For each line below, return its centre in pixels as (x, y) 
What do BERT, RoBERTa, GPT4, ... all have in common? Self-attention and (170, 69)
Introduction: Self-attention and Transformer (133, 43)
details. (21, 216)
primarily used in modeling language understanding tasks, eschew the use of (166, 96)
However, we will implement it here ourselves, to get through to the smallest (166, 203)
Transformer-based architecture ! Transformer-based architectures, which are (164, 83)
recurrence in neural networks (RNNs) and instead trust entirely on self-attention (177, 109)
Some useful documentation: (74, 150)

•••••

* _Assignment_: Taking the line that contains "details. (21, 216)" as the first and the last line of the material as the final one, transcribe that span exactly and include nothing else.

* _Response_:
details. (21, 216)
primarily used in modeling language understanding tasks, eschew the use of (166, 96)
However, we will implement it here ourselves, to get through to the smallest (166, 203)
Transformer-based architecture ! Transformer-based architectures, which are (164, 83)
recurrence in neural networks (RNNs) and instead trust entirely on self-attention (177, 109)
Some useful documentation: (74, 150)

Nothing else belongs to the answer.